DESCRIPTION OF THE TASK >> Among the records below, find each line that includes the string "detector" and copy it.

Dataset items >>
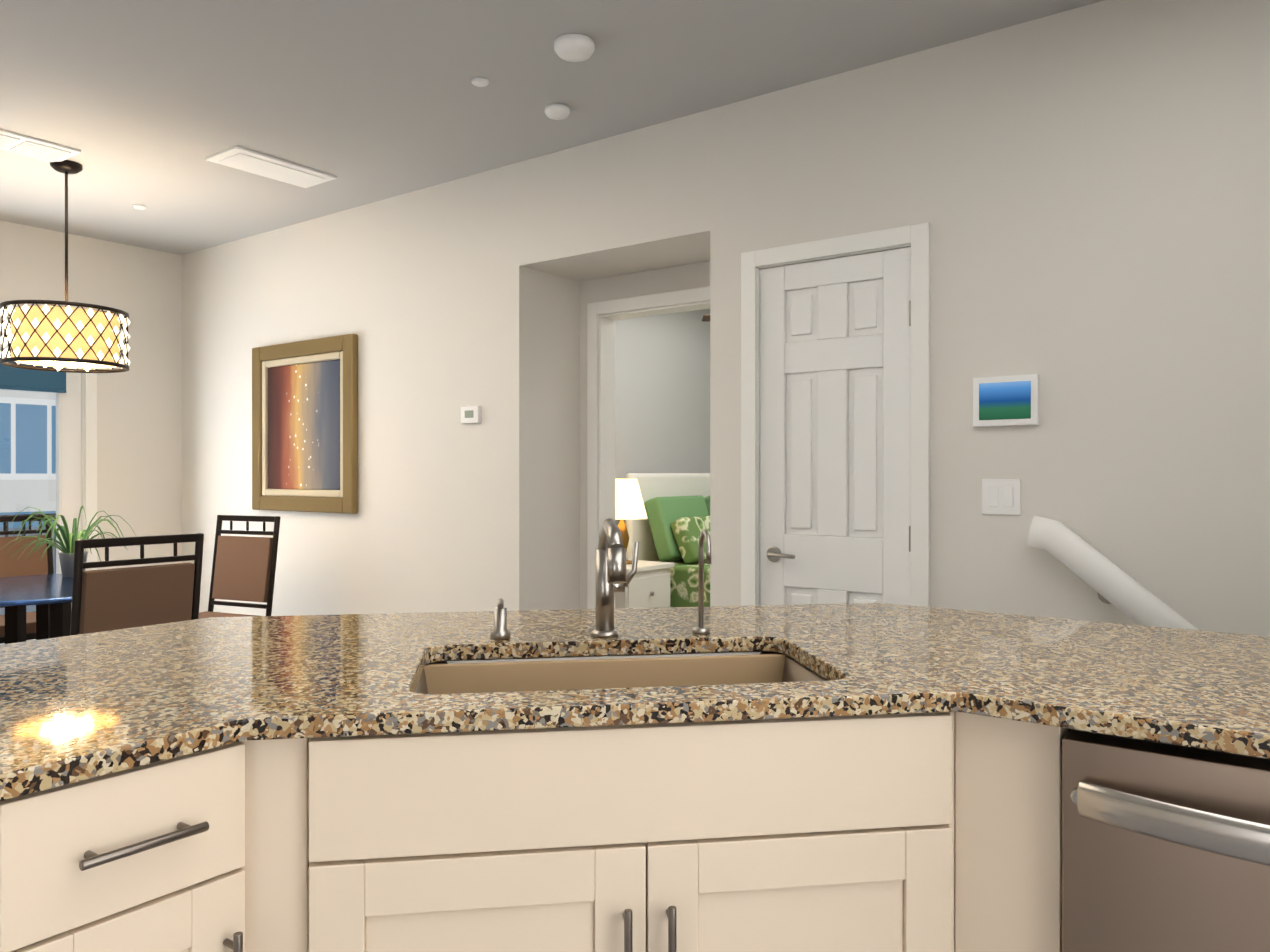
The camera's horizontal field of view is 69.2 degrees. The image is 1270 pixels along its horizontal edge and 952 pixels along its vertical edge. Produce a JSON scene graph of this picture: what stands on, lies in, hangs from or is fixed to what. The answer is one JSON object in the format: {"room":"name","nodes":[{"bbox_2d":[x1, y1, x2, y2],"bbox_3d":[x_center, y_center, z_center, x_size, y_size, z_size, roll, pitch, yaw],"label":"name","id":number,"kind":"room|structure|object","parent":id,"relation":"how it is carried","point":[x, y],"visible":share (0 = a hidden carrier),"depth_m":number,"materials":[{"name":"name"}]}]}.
{"room":"kitchen","nodes":[
{"label":"kitchen","id":0,"kind":"room"},
{"bbox_2d":[0,220,181,569],"bbox_3d":[-4.794,-0.109,3.788,0.150,2.690,6.080,0,0,36],"label":"wall","id":1,"kind":"structure","parent":0,"point":[139,447],"depth_m":5.83,"materials":[{"name":"white paint"}]},
{"bbox_2d":[0,513,55,573],"bbox_3d":[-4.405,0.852,5.468,1.220,1.160,3.400,0,0,36],"label":"balcony","id":2,"kind":"object","parent":1,"relation":"attached to","point":[52,515],"depth_m":6.51,"materials":[{"name":"grey"}]},
{"bbox_2d":[0,355,66,392],"bbox_3d":[-3.815,-0.594,4.991,0.038,0.195,1.330,0,0,36],"label":"roller blinds","id":3,"kind":"object","parent":1,"relation":"attached to","point":[12,378],"visible":0.73,"depth_m":5.37,"materials":[{"name":"blue fabric"}]},
{"bbox_2d":[0,337,80,644],"bbox_3d":[-3.858,0.215,5.024,0.175,2.033,1.530,0,0,36],"label":"doors","id":4,"kind":"structure","parent":1,"relation":"in","point":[68,454],"depth_m":5.55,"materials":[{"name":"white"}]},
{"bbox_2d":[0,323,96,570],"bbox_3d":[-3.865,0.180,5.029,0.168,2.105,1.670,0,0,36],"label":"door frame","id":5,"kind":"structure","parent":1,"relation":"attached to","point":[89,478],"depth_m":5.62,"materials":[{"name":"white wood"}]},
{"bbox_2d":[0,0,1103,254],"bbox_3d":[0.336,-1.502,2.564,9.850,0.100,10.220,0,0,36],"label":"ceiling","id":6,"kind":"structure","parent":0,"point":[150,104],"depth_m":3.40,"materials":[{"name":"grey paint"}]},
{"bbox_2d":[0,129,80,161],"bbox_3d":[-2.700,-1.444,4.002,0.240,0.020,0.440,0,0,36],"label":"ceiling vent","id":7,"kind":"object","parent":6,"relation":"in","point":[30,146],"visible":1,"depth_m":4.04,"materials":[{"name":"white plastic"}]},
{"bbox_2d":[0,160,129,372],"bbox_3d":[-2.649,-0.975,4.289,0.521,0.960,0.526,0,0,36],"label":"pendant chandelier","id":8,"kind":"object","parent":6,"relation":"hanging from","point":[58,337],"visible":1,"depth_m":4.13,"materials":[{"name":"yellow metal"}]},
{"bbox_2d":[133,204,145,209],"bbox_3d":[-2.672,-1.450,4.964,0.064,0.013,0.064,0,0,36],"label":"cap","id":9,"kind":"object","parent":6,"relation":"attached to","point":[139,206],"visible":1,"depth_m":4.95,"materials":[{"name":"white plastic"}]},
{"bbox_2d":[205,146,336,187],"bbox_3d":[-1.706,-1.447,4.336,0.260,0.016,0.520,0,0,36],"label":"vent panel","id":10,"kind":"object","parent":6,"relation":"attached to","point":[250,161],"visible":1,"depth_m":4.29,"materials":[{"name":"white plastic"}]},
{"bbox_2d":[471,77,488,86],"bbox_3d":[-0.569,-1.447,3.383,0.064,0.013,0.064,0,0,36],"label":"cap","id":11,"kind":"object","parent":6,"relation":"attached to","point":[479,81],"visible":1,"depth_m":3.37,"materials":[{"name":"white plastic"}]},
{"bbox_2d":[545,103,569,119],"bbox_3d":[-0.307,-1.438,3.637,0.100,0.032,0.100,0,0,36],"label":"smoke detector","id":12,"kind":"object","parent":6,"relation":"attached to","point":[557,111],"visible":1,"depth_m":3.61,"materials":[{"name":"white plastic"}]},
{"bbox_2d":[554,33,594,61],"bbox_3d":[-0.203,-1.432,3.088,0.136,0.040,0.136,0,0,36],"label":"smoke detector","id":13,"kind":"object","parent":6,"relation":"attached to","point":[573,47],"visible":1,"depth_m":3.05,"materials":[{"name":"white plastic"}]},
{"bbox_2d":[702,314,709,321],"bbox_3d":[1.123,-1.240,6.419,1.175,0.439,1.214,0,0,36],"label":"ceiling fan","id":14,"kind":"object","parent":6,"relation":"hanging from","point":[706,318],"visible":0.04,"depth_m":6.41,"materials":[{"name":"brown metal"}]},
{"bbox_2d":[537,240,709,609],"bbox_3d":[0.083,0.070,4.235,1.280,2.330,0.440,0,0,36],"label":"wall","id":15,"kind":"structure","parent":0,"point":[566,294],"depth_m":4.47,"materials":[{"name":"white paint"}]},
{"bbox_2d":[587,286,709,608],"bbox_3d":[0.157,0.188,4.369,0.884,2.092,0.136,0,0,36],"label":"door frame","id":16,"kind":"structure","parent":15,"relation":"attached to","point":[600,418],"depth_m":4.55,"materials":[{"name":"white wood"}]},
{"bbox_2d":[615,309,709,524],"bbox_3d":[0.275,-0.110,4.292,3.300,2.690,0.120,0,0,37],"label":"wall","id":17,"kind":"structure","parent":0,"point":[662,393],"depth_m":4.29,"materials":[{"name":"grey paint"}]},
{"bbox_2d":[182,0,1269,636],"bbox_3d":[0.937,-0.108,3.254,9.700,2.690,0.120,0,0,36],"label":"wall","id":18,"kind":"structure","parent":0,"point":[1084,190],"depth_m":3.11,"materials":[{"name":"white paint"}]},
{"bbox_2d":[252,334,357,513],"bbox_3d":[-1.897,-0.282,5.248,0.970,0.970,0.044,0,0,36],"label":"framed painting","id":19,"kind":"object","parent":18,"relation":"attached to","point":[304,425],"visible":1,"depth_m":5.22,"materials":[{"name":"brown"}]},
{"bbox_2d":[461,406,480,423],"bbox_3d":[-0.794,-0.296,4.444,0.120,0.080,0.023,0,0,36],"label":"thermostat","id":20,"kind":"object","parent":18,"relation":"attached to","point":[470,414],"visible":0.96,"depth_m":4.43,"materials":[{"name":"white plastic"}]},
{"bbox_2d":[760,247,910,605],"bbox_3d":[0.712,0.216,3.346,0.600,2.018,0.095,0,0,36],"label":"door","id":21,"kind":"structure","parent":18,"relation":"in","point":[835,430],"depth_m":3.35,"materials":[{"name":"white wood"}]},
{"bbox_2d":[741,222,929,606],"bbox_3d":[0.742,0.188,3.389,0.729,2.097,0.136,0,0,36],"label":"door frame","id":22,"kind":"structure","parent":18,"relation":"attached to","point":[916,237],"depth_m":3.29,"materials":[{"name":"white wood"}]},
{"bbox_2d":[982,479,1020,514],"bbox_3d":[1.188,0.068,2.988,0.120,0.116,0.010,0,0,36],"label":"switch plate","id":23,"kind":"object","parent":18,"relation":"attached to","point":[1001,496],"visible":1,"depth_m":2.99,"materials":[{"name":"white plastic"}]},
{"bbox_2d":[973,374,1038,426],"bbox_3d":[1.196,-0.242,2.973,0.200,0.160,0.021,0,0,36],"label":"control panel","id":24,"kind":"object","parent":18,"relation":"attached to","point":[1013,400],"visible":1,"depth_m":2.96,"materials":[{"name":"white plastic"}]},
{"bbox_2d":[1027,516,1197,629],"bbox_3d":[1.764,0.661,2.506,1.300,1.073,0.107,0,0,36],"label":"stair handrail","id":25,"kind":"object","parent":18,"relation":"attached to","point":[1117,587],"visible":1,"depth_m":2.73,"materials":[{"name":"white wood"}]},
{"bbox_3d":[1.377,1.261,5.818,3.600,0.060,3.560,0,0,36],"label":"floor","id":26,"kind":"structure","parent":0,"visible":0},
{"bbox_2d":[615,559,674,608],"bbox_3d":[-0.072,0.906,6.081,0.473,0.650,0.540,0,0,36],"label":"nightstand","id":27,"kind":"object","parent":26,"relation":"on","point":[648,586],"visible":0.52,"depth_m":5.95,"materials":[{"name":"white wood"}]},
{"bbox_2d":[615,479,646,563],"bbox_3d":[-0.087,0.300,6.090,0.340,0.560,0.340,0,0,36],"label":"light","id":28,"kind":"object","parent":27,"relation":"on","point":[629,503],"visible":0.56,"depth_m":5.98,"materials":[{"name":"white fabric"}]},
{"bbox_2d":[626,473,709,606],"bbox_3d":[1.202,0.605,6.512,2.009,1.250,1.590,0,0,36],"label":"bed","id":29,"kind":"object","parent":26,"relation":"on","point":[673,525],"visible":0.29,"depth_m":6.46,"materials":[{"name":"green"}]},
{"bbox_3d":[-0.765,1.272,1.183,9.730,0.060,6.440,0,0,36],"label":"floor","id":30,"kind":"structure","parent":0,"visible":0},
{"bbox_2d":[0,514,53,643],"bbox_3d":[-3.172,0.724,4.766,0.503,1.023,0.460,0,0,36],"label":"chair","id":31,"kind":"object","parent":30,"relation":"on","point":[33,563],"visible":0.38,"depth_m":4.93,"materials":[{"name":"brown metal"}]},
{"bbox_2d":[0,573,72,643],"bbox_3d":[-2.592,0.860,4.101,1.080,0.750,1.080,0,0,36],"label":"dining table","id":32,"kind":"object","parent":30,"relation":"on","point":[49,596],"visible":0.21,"depth_m":3.98,"materials":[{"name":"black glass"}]},
{"bbox_2d":[1,505,134,576],"bbox_3d":[-2.702,0.310,4.428,0.534,0.346,0.535,0,0,36],"label":"potted plant","id":33,"kind":"object","parent":32,"relation":"on","point":[66,556],"visible":0.79,"depth_m":4.39,"materials":[{"name":"green plant"}]},
{"bbox_2d":[70,533,203,635],"bbox_3d":[-1.956,0.727,3.444,0.503,1.023,0.460,0,0,36],"label":"chair","id":34,"kind":"object","parent":30,"relation":"on","point":[114,599],"visible":0.29,"depth_m":3.29,"materials":[{"name":"brown leather"}]},
{"bbox_2d":[199,515,280,618],"bbox_3d":[-2.175,0.724,4.727,0.460,1.023,0.503,0,0,25],"label":"chair","id":35,"kind":"object","parent":30,"relation":"on","point":[243,568],"visible":0.46,"depth_m":4.88,"materials":[{"name":"brown metal"}]},
{"bbox_2d":[0,518,1269,951],"bbox_3d":[0.067,0.662,1.490,2.420,1.158,2.054,0,0,36],"label":"base cabinet","id":36,"kind":"object","parent":30,"relation":"on","point":[384,782],"visible":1,"depth_m":1.33,"materials":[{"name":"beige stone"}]},
{"bbox_2d":[0,602,1269,857],"bbox_3d":[0.067,0.291,1.490,2.420,0.130,2.053,0,0,36],"label":"countertop","id":37,"kind":"structure","parent":36,"relation":"on","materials":[{"name":"brown stone"}]},
{"bbox_2d":[490,598,510,639],"bbox_3d":[-0.267,0.284,1.827,0.060,0.079,0.060,0,0,36],"label":"soap dispenser","id":38,"kind":"object","parent":37,"relation":"on","point":[500,632],"depth_m":1.83,"materials":[{"name":"silver metal"}]},
{"bbox_2d":[1061,663,1269,951],"bbox_3d":[1.004,0.753,1.340,0.605,0.776,0.681,0,0,36],"label":"dishwasher","id":39,"kind":"object","parent":36,"relation":"in","point":[1165,845],"depth_m":1.22,"materials":[{"name":"silver metal"}]},
{"label":"outside","id":40,"kind":"structure","parent":0,"visible":0},
{"bbox_2d":[0,389,55,614],"bbox_3d":[-8.678,0.919,11.242,0.380,8.600,32.000,0,0,36],"label":"building","id":41,"kind":"structure","parent":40,"point":[12,464],"depth_m":12.00,"materials":[{"name":"white"}]}
]}

EXPECTED OUTPUT >>
{"bbox_2d":[545,103,569,119],"bbox_3d":[-0.307,-1.438,3.637,0.100,0.032,0.100,0,0,36],"label":"smoke detector","id":12,"kind":"object","parent":6,"relation":"attached to","point":[557,111],"visible":1,"depth_m":3.61,"materials":[{"name":"white plastic"}]},
{"bbox_2d":[554,33,594,61],"bbox_3d":[-0.203,-1.432,3.088,0.136,0.040,0.136,0,0,36],"label":"smoke detector","id":13,"kind":"object","parent":6,"relation":"attached to","point":[573,47],"visible":1,"depth_m":3.05,"materials":[{"name":"white plastic"}]},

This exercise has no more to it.